Content starts

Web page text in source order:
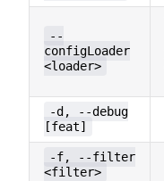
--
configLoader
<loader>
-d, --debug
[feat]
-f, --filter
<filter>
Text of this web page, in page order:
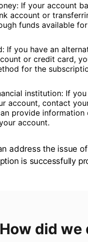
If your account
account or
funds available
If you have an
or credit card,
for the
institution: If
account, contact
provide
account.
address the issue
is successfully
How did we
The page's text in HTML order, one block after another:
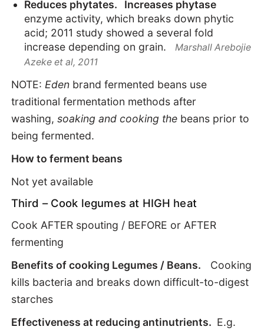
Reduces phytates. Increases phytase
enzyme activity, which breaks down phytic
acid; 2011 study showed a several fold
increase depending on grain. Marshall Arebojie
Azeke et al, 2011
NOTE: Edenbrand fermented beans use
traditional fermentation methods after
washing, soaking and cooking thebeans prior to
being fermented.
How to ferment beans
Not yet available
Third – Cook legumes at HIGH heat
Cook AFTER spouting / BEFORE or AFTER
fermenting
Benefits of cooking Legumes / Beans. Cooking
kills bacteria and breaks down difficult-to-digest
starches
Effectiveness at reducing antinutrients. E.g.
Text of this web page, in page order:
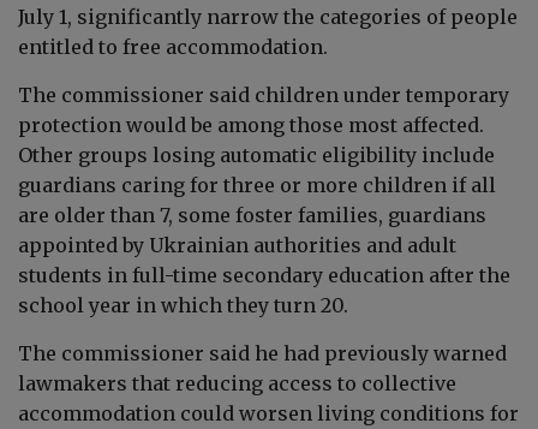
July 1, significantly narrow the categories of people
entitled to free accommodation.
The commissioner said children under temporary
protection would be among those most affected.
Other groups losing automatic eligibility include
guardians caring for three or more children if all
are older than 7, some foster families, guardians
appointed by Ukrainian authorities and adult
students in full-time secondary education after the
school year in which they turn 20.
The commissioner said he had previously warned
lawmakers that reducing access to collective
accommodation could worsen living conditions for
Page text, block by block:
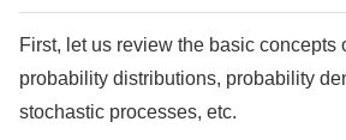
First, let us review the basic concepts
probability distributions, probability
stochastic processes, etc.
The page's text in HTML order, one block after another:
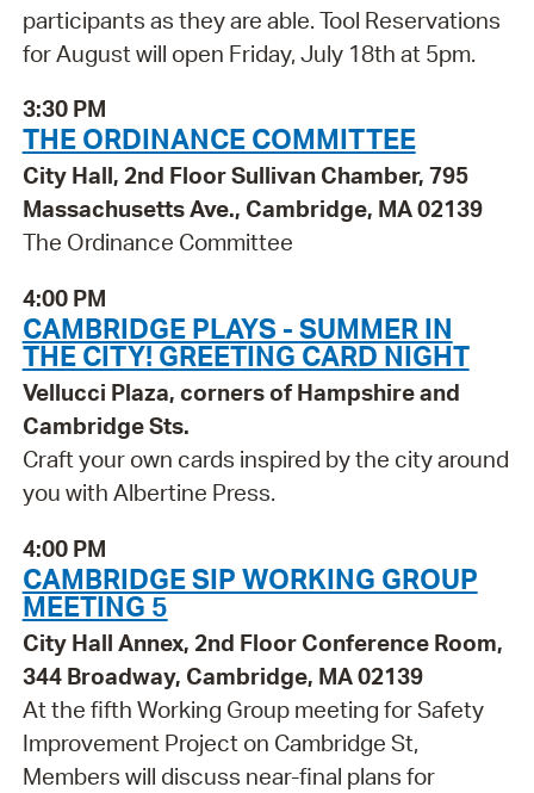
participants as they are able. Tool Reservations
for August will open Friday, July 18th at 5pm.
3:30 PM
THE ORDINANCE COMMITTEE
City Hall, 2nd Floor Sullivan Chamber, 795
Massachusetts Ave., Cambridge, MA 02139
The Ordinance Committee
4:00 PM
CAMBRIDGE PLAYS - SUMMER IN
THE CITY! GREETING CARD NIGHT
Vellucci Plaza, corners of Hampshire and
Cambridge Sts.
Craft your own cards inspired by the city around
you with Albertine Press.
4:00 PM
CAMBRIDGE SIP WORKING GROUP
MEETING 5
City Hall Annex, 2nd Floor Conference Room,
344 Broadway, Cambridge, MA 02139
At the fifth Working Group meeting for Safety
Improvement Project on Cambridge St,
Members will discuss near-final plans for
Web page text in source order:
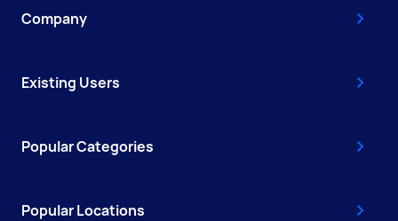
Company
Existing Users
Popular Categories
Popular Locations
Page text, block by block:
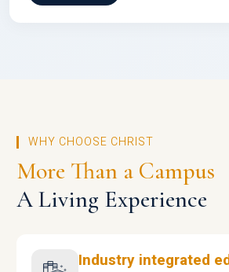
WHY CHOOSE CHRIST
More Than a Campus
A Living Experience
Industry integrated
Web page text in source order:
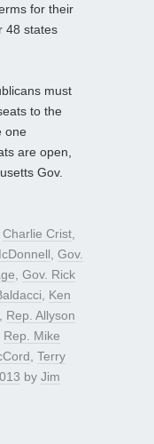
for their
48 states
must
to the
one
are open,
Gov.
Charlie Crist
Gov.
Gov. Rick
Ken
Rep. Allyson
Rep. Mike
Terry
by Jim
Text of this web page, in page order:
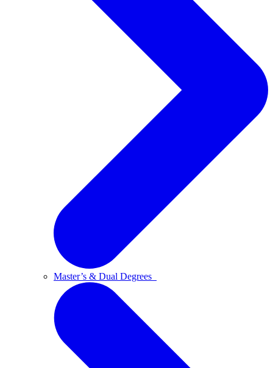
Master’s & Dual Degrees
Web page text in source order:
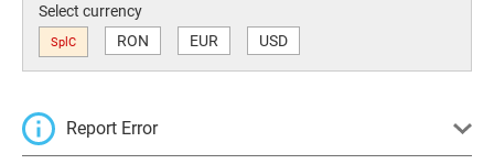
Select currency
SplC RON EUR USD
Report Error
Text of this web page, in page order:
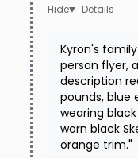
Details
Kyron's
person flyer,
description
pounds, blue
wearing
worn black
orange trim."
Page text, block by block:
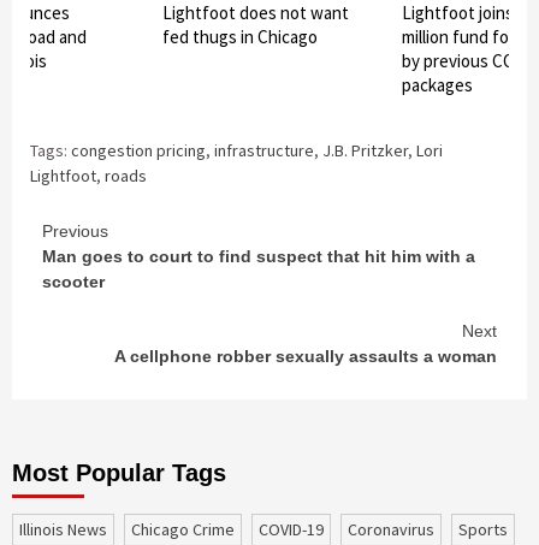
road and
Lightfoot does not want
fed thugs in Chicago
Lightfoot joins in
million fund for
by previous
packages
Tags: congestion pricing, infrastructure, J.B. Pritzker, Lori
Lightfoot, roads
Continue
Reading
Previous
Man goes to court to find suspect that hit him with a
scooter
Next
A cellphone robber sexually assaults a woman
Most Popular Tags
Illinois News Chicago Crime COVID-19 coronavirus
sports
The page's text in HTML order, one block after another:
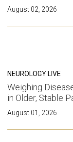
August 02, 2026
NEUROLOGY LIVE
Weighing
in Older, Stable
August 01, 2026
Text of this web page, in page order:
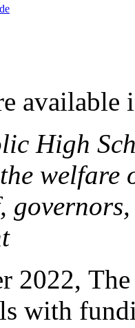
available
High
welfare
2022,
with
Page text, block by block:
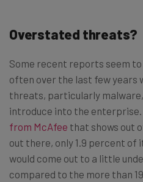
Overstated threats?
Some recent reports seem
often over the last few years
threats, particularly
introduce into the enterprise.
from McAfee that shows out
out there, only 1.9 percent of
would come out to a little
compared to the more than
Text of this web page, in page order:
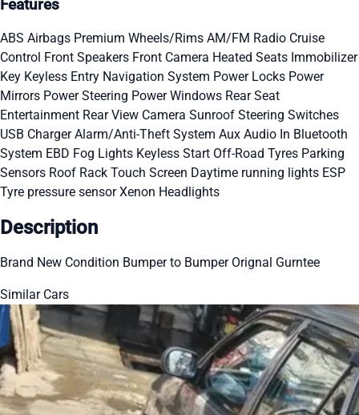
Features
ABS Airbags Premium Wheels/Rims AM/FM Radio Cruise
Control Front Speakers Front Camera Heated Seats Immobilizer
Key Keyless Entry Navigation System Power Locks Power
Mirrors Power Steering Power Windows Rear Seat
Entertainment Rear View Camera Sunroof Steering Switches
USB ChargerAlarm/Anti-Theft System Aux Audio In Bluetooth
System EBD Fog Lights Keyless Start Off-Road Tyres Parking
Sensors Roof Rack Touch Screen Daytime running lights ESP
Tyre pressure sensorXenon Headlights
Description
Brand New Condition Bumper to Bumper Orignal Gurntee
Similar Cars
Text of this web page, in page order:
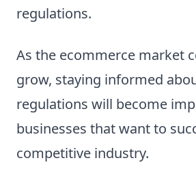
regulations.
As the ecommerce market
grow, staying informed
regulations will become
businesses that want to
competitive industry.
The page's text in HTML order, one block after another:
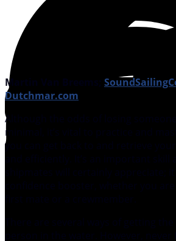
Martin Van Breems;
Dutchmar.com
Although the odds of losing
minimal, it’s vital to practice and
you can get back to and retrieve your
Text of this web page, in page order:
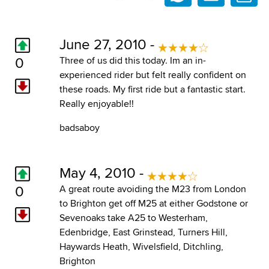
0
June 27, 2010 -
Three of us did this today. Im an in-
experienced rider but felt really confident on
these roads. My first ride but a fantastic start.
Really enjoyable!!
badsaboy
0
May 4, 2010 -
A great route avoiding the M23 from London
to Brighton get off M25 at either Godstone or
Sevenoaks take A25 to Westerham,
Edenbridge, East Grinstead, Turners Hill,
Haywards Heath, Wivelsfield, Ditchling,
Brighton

Content ends

> _Task to carry out_: What is needed is every record above, returned exactly, with the pictures omitted.

> _Response for this exercise_:
Web page text in source order:
--
configLoader
<loader>
-d, --debug
[feat]
-f, --filter
<filter>
Text of this web page, in page order:
If your account
account or
funds available
If you have an
or credit card,
for the
institution: If
account, contact
provide
account.
address the issue
is successfully
How did we
The page's text in HTML order, one block after another:
Reduces phytates. Increases phytase
enzyme activity, which breaks down phytic
acid; 2011 study showed a several fold
increase depending on grain. Marshall Arebojie
Azeke et al, 2011
NOTE: Edenbrand fermented beans use
traditional fermentation methods after
washing, soaking and cooking thebeans prior to
being fermented.
How to ferment beans
Not yet available
Third – Cook legumes at HIGH heat
Cook AFTER spouting / BEFORE or AFTER
fermenting
Benefits of cooking Legumes / Beans. Cooking
kills bacteria and breaks down difficult-to-digest
starches
Effectiveness at reducing antinutrients. E.g.
Text of this web page, in page order:
July 1, significantly narrow the categories of people
entitled to free accommodation.
The commissioner said children under temporary
protection would be among those most affected.
Other groups losing automatic eligibility include
guardians caring for three or more children if all
are older than 7, some foster families, guardians
appointed by Ukrainian authorities and adult
students in full-time secondary education after the
school year in which they turn 20.
The commissioner said he had previously warned
lawmakers that reducing access to collective
accommodation could worsen living conditions for
Page text, block by block:
First, let us review the basic concepts
probability distributions, probability
stochastic processes, etc.
The page's text in HTML order, one block after another:
participants as they are able. Tool Reservations
for August will open Friday, July 18th at 5pm.
3:30 PM
THE ORDINANCE COMMITTEE
City Hall, 2nd Floor Sullivan Chamber, 795
Massachusetts Ave., Cambridge, MA 02139
The Ordinance Committee
4:00 PM
CAMBRIDGE PLAYS - SUMMER IN
THE CITY! GREETING CARD NIGHT
Vellucci Plaza, corners of Hampshire and
Cambridge Sts.
Craft your own cards inspired by the city around
you with Albertine Press.
4:00 PM
CAMBRIDGE SIP WORKING GROUP
MEETING 5
City Hall Annex, 2nd Floor Conference Room,
344 Broadway, Cambridge, MA 02139
At the fifth Working Group meeting for Safety
Improvement Project on Cambridge St,
Members will discuss near-final plans for
Web page text in source order:
Company
Existing Users
Popular Categories
Popular Locations
Page text, block by block:
WHY CHOOSE CHRIST
More Than a Campus
A Living Experience
Industry integrated
Web page text in source order:
for their
48 states
must
to the
one
are open,
Gov.
Charlie Crist
Gov.
Gov. Rick
Ken
Rep. Allyson
Rep. Mike
Terry
by Jim
Text of this web page, in page order:
Master’s & Dual Degrees
Web page text in source order:
Select currency
SplC RON EUR USD
Report Error
Text of this web page, in page order:
Details
Kyron's
person flyer,
description
pounds, blue
wearing
worn black
orange trim."
Page text, block by block:
road and
Lightfoot does not want
fed thugs in Chicago
Lightfoot joins in
million fund for
by previous
packages
Tags: congestion pricing, infrastructure, J.B. Pritzker, Lori
Lightfoot, roads
Continue
Reading
Previous
Man goes to court to find suspect that hit him with a
scooter
Next
A cellphone robber sexually assaults a woman
Most Popular Tags
Illinois News Chicago Crime COVID-19 coronavirus
sports
The page's text in HTML order, one block after another:
August 02, 2026
NEUROLOGY LIVE
Weighing
in Older, Stable
August 01, 2026
Text of this web page, in page order:
available
High
welfare
2022,
with
Page text, block by block:
Overstated threats?
Some recent reports seem
often over the last few years
threats, particularly
introduce into the enterprise.
from McAfee that shows out
out there, only 1.9 percent of
would come out to a little
compared to the more than
Text of this web page, in page order:
Features
ABS Airbags Premium Wheels/Rims AM/FM Radio Cruise
Control Front Speakers Front Camera Heated Seats Immobilizer
Key Keyless Entry Navigation System Power Locks Power
Mirrors Power Steering Power Windows Rear Seat
Entertainment Rear View Camera Sunroof Steering Switches
USB ChargerAlarm/Anti-Theft System Aux Audio In Bluetooth
System EBD Fog Lights Keyless Start Off-Road Tyres Parking
Sensors Roof Rack Touch Screen Daytime running lights ESP
Tyre pressure sensorXenon Headlights
Description
Brand New Condition Bumper to Bumper Orignal Gurntee
Similar Cars
Text of this web page, in page order:
regulations.
As the ecommerce market
grow, staying informed
regulations will become
businesses that want to
competitive industry.
The page's text in HTML order, one block after another:
Martin Van Breems;
Dutchmar.com
Although the odds of losing
minimal, it’s vital to practice and
you can get back to and retrieve your
Text of this web page, in page order:
0
June 27, 2010 -
Three of us did this today. Im an in-
experienced rider but felt really confident on
these roads. My first ride but a fantastic start.
Really enjoyable!!
badsaboy
0
May 4, 2010 -
A great route avoiding the M23 from London
to Brighton get off M25 at either Godstone or
Sevenoaks take A25 to Westerham,
Edenbridge, East Grinstead, Turners Hill,
Haywards Heath, Wivelsfield, Ditchling,
Brighton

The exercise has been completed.